PD Control of Ball and Plate System (Stewart Platform) via Python and Arduino Answered
I'm prototyping a 6-DOF Stewart Platform, i.e. a parallel mechanism also known as hexapod, with an embedded resistive touchscreen on its top plate that captures the current position of a ball moving on it. Coordinates are stored by Arduino Due and sent via serial to a Python script which elaborates data, computes inverse kinematics and outputs the 6 servo angles (again via serial port) to Arduino that, finally, moves the arms. As you can notice, velocity is obtained by a one-side differentiator and here it comes my first question: how much should be the sampling step? It takes 124 microseconds for Arduino to execute both the "AnalogRead" functions, but coordinates are stored in Python at a different clock (order of one millisecond). I picked sampling step h (see attachment 2) equal to the computational time of the Python script, with decent results, but still I'm not convinced.

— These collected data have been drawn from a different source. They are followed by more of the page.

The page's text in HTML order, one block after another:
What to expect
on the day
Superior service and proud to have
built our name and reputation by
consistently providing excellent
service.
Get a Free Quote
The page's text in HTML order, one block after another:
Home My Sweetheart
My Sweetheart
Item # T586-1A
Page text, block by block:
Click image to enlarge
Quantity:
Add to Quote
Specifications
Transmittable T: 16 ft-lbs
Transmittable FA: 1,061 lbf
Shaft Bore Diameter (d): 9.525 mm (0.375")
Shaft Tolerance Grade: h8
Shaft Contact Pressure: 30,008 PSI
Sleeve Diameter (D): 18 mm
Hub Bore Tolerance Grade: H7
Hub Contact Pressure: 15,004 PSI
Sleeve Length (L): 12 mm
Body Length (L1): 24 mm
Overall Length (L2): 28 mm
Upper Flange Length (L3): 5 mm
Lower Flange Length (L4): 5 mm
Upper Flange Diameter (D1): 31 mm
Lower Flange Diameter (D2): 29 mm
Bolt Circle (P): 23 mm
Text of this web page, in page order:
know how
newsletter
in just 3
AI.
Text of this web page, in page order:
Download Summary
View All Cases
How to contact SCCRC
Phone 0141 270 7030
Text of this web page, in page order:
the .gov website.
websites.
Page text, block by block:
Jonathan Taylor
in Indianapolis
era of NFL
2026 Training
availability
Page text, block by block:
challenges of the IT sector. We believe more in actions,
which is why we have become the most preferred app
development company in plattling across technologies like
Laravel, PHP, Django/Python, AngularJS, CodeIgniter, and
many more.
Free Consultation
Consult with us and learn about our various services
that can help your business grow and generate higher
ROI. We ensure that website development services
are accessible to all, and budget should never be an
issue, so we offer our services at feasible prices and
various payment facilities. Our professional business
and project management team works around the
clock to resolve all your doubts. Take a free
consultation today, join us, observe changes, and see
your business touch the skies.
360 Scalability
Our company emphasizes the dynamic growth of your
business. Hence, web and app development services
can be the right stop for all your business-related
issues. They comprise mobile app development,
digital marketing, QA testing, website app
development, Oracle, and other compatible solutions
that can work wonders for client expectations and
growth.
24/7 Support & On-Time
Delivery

My second issue regards tuning of the PD controller: I first described the system with a double-integrator transfer function (from assumptions and simplifications over ball&plate control) but the obtained controller parameters were far from the optimal ones. Therefore a simplified model of motor dynamics was added to the transfer function and new PD constants were implemented: simulation and real behaviors are far from being identical (high delay, not null steady-state error, higher rise time, etc.); however, inside small ranges of error and with reduced velocity, the ball reaches an equilibrium basin. The third attachment depicts the final transfer function where:
- K is K_m*K_ball*g (K_m:motor gain constant, K_ball: ball inertia, g: gravitational force)
- T is tau_m: motor time constant;
I set K_m and tau_m equals to torque (Kg*m) and velocity (rad/s) respectively, according to servomotors datasheet: is this the right choice?
Thanks to everyone for even reading and for any upcoming help.